Medium-term (1–3 months):

Specification of quotas: Introducing per-tenant resource quotas and key-count limits on the shared control plane database to prevent any single cluster from impacting others

Long-term (Q2 2026 and beyond):

  • Re-architecting the shared control plane to provide stronger isolation between customer workloads, including dedicated database instances and improved vertical scaling
  • Evaluating full database sharding for customers with consistently high data volumes
  • Conducting regular operational drills focused on database resource exhaustion and recovery to improve our response time for future incidents
Posted Apr 23, 2026 - 14:10 UTC

Resolved

This incident is now marked resolved, as all affected control planes have returned to and stayed in a stable state.
A Root Cause Analysis (RCA) is underway and will be published here once finalized.
Posted Mar 17, 2026 - 17:04 UTC

Monitoring

Final changes have been applied to all afffected clusters resolving the issue. We are now monitoring the progress
Posted Mar 16, 2026 - 19:59 UTC

Update

Final changes have been applied to all afffected clusters resolving the issue. We are now monitoring the progress
Posted Mar 16, 2026 - 19:58 UTC

Update

The changes applied to some control plane clusters have had positive effects. The team is continuing the rollout to other affected clusters.
Posted Mar 16, 2026 - 19:34 UTC

Update

We are marking DBaaS as recovered.
Our Kubernetes Team is currently working on stabilizing the Kubernetes Control Plane. We are focusing on mitigating recurring load spikes influencing stability.
Posted Mar 16, 2026 - 13:56 UTC

Update

We are marking the Container Registry Service as recovered.
Posted Mar 16, 2026 - 12:57 UTC

Update

We are closing the incident for the AI Model Hub. All metrics have recovered and the service should be up and running again normally.
Posted Mar 16, 2026 - 12:22 UTC

Update

We are adding the Container Registry as an affected Service. Customers may currently experience issues pulling and pushing images from the Registry.
Posted Mar 16, 2026 - 11:57 UTC

Update

Our Kubernetes Team has deployed a fix for the affected AI Model Hub Database Services. We currently see metrics improving and monitoring the situation closely.
Posted Mar 16, 2026 - 11:37 UTC

Update

We are expanding the scope of this incident to include DBaaS and AI Model Hub.
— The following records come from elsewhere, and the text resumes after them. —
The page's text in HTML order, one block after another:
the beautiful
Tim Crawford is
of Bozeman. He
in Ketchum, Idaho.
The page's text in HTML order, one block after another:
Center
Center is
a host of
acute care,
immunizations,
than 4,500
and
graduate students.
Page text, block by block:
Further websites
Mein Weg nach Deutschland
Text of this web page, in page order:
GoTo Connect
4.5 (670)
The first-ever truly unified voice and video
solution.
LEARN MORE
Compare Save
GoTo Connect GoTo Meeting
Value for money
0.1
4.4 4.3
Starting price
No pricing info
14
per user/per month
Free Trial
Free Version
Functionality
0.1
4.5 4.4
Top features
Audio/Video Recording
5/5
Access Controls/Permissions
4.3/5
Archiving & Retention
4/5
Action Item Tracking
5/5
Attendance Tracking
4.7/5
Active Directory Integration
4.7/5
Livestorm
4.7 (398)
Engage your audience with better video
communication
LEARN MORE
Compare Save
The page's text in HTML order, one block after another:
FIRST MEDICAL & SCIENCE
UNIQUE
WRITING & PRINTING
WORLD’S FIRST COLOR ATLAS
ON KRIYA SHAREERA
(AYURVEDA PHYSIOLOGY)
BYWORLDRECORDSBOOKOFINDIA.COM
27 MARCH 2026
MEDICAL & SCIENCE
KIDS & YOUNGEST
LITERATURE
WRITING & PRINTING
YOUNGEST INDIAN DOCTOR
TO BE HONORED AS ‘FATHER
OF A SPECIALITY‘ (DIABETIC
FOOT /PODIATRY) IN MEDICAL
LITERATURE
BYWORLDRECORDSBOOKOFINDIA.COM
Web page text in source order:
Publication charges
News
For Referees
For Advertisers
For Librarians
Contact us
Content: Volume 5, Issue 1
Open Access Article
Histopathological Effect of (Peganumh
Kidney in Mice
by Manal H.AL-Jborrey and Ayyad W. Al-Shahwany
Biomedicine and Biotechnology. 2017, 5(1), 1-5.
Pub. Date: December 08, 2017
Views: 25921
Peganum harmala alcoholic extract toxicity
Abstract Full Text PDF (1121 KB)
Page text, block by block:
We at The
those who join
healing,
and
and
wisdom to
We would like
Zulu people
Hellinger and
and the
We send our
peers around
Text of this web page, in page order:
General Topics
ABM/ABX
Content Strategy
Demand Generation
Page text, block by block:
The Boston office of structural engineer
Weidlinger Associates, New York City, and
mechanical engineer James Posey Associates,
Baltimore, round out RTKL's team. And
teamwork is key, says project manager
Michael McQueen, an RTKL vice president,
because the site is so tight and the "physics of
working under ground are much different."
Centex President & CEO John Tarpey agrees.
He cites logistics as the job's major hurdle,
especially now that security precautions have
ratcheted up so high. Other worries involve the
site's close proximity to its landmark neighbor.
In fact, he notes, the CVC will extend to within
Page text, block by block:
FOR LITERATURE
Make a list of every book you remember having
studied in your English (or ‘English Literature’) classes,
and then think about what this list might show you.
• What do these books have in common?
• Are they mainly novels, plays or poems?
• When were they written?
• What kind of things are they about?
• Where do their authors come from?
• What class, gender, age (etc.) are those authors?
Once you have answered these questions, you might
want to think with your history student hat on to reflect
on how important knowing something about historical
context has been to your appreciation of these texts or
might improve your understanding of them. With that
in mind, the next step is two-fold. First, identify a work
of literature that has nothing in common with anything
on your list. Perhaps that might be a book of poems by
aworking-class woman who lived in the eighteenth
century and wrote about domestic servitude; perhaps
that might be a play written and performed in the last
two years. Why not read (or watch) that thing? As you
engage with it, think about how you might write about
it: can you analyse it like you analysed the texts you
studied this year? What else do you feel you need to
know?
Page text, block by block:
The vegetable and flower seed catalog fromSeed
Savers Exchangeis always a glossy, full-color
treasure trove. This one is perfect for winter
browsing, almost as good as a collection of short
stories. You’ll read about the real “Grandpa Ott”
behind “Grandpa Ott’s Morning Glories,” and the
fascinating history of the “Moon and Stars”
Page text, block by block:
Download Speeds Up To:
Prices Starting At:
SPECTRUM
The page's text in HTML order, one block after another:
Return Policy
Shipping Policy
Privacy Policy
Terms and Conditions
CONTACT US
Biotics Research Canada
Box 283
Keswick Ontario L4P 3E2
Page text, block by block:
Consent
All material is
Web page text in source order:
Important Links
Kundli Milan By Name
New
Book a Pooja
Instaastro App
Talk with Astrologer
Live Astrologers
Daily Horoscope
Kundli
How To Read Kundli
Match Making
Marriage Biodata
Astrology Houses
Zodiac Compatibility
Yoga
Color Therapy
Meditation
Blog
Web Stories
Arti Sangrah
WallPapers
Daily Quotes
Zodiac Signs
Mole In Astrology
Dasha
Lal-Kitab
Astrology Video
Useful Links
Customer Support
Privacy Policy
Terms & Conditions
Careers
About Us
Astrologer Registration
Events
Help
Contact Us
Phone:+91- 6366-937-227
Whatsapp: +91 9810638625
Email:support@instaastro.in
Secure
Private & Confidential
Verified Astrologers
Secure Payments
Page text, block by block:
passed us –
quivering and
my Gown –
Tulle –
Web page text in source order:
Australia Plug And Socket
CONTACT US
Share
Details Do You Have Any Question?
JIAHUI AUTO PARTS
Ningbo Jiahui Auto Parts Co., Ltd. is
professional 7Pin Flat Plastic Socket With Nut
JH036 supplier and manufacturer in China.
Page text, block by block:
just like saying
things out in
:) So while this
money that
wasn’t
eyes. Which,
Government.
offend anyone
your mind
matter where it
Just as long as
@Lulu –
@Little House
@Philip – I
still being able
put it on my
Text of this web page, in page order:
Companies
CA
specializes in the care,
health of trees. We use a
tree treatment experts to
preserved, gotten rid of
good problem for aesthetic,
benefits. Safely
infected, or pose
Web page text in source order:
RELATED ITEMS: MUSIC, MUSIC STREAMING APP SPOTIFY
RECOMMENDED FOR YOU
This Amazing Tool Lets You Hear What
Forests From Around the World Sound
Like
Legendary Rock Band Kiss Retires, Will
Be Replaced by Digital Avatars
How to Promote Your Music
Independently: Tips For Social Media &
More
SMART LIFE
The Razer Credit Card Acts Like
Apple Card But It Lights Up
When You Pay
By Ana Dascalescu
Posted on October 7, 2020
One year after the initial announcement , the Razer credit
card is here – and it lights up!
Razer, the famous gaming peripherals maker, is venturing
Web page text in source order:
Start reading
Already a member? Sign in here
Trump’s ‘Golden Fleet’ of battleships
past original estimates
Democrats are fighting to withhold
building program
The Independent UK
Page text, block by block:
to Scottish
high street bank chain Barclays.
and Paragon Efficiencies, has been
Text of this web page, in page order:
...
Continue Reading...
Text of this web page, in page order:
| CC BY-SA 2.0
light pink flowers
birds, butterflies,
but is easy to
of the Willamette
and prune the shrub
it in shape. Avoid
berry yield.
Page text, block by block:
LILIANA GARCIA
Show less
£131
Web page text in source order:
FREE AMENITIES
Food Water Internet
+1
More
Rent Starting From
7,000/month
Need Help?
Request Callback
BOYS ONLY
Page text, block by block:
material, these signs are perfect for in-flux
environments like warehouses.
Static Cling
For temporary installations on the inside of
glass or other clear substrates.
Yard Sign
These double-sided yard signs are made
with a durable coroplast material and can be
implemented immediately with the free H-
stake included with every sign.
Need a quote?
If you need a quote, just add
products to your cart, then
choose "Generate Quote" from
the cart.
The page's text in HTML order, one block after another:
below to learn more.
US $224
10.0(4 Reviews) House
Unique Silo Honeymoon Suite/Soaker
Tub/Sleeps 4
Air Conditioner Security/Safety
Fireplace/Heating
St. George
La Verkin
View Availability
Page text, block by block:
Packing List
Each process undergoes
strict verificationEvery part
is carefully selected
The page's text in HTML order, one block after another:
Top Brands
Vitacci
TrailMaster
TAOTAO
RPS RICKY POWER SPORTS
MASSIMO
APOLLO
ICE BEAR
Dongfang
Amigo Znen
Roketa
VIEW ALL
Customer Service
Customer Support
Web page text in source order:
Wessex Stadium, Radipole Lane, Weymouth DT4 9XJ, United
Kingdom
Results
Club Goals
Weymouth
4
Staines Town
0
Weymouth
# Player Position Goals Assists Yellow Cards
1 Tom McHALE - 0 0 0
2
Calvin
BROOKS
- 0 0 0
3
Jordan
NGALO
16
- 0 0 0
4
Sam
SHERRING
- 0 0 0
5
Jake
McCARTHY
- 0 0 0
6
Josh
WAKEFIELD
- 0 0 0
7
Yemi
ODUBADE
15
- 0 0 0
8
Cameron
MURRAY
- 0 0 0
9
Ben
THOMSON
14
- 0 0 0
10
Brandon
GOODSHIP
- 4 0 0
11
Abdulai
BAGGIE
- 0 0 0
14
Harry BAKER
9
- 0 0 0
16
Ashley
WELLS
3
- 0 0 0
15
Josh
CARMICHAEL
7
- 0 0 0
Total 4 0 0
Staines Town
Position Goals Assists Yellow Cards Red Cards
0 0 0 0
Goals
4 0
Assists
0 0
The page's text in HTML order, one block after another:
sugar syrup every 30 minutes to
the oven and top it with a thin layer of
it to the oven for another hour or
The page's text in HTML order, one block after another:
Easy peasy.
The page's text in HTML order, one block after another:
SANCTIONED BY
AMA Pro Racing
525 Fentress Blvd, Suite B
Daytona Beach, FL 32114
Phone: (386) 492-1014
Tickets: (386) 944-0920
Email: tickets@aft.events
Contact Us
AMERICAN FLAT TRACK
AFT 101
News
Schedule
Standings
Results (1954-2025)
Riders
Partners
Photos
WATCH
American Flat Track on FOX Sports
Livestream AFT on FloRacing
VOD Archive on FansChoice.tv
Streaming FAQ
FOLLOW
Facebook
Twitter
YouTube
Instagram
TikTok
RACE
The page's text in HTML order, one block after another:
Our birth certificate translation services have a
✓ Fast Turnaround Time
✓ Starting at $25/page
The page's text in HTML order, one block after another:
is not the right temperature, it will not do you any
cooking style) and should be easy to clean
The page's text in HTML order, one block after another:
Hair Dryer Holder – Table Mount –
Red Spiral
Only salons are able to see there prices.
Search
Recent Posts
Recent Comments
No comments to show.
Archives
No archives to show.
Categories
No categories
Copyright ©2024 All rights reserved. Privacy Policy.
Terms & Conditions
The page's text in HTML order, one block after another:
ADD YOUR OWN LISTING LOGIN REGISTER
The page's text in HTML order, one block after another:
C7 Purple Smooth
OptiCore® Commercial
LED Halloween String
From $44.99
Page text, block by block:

We have observed an increased error count originating from PostgresDB on Kubernetes. Additionally, to improve transparency, the previously reported separate incident regarding the AI Model Hub (https://status.ionos.cloud/incidents/rmgs845klm32) is being merged into this primary incident.
Posted Mar 16, 2026 - 11:05 UTC

Identified

The team has identified the root cause as a resource constraint within the etcd database. Mitigation efforts are currently underway.
Posted Mar 16, 2026 - 10:04 UTC

Investigating

Some customers may experience connection problems to the control plane and degraded functionality of kubernetes.
Our teams are investigating and working on a resolution.
Posted Mar 16, 2026 - 08:24 UTC
This incident affected: Global Services (Database as a Service (DBaaS), AI Model Hub, Container Registry) and Location DE/FRA (Managed Kubernetes).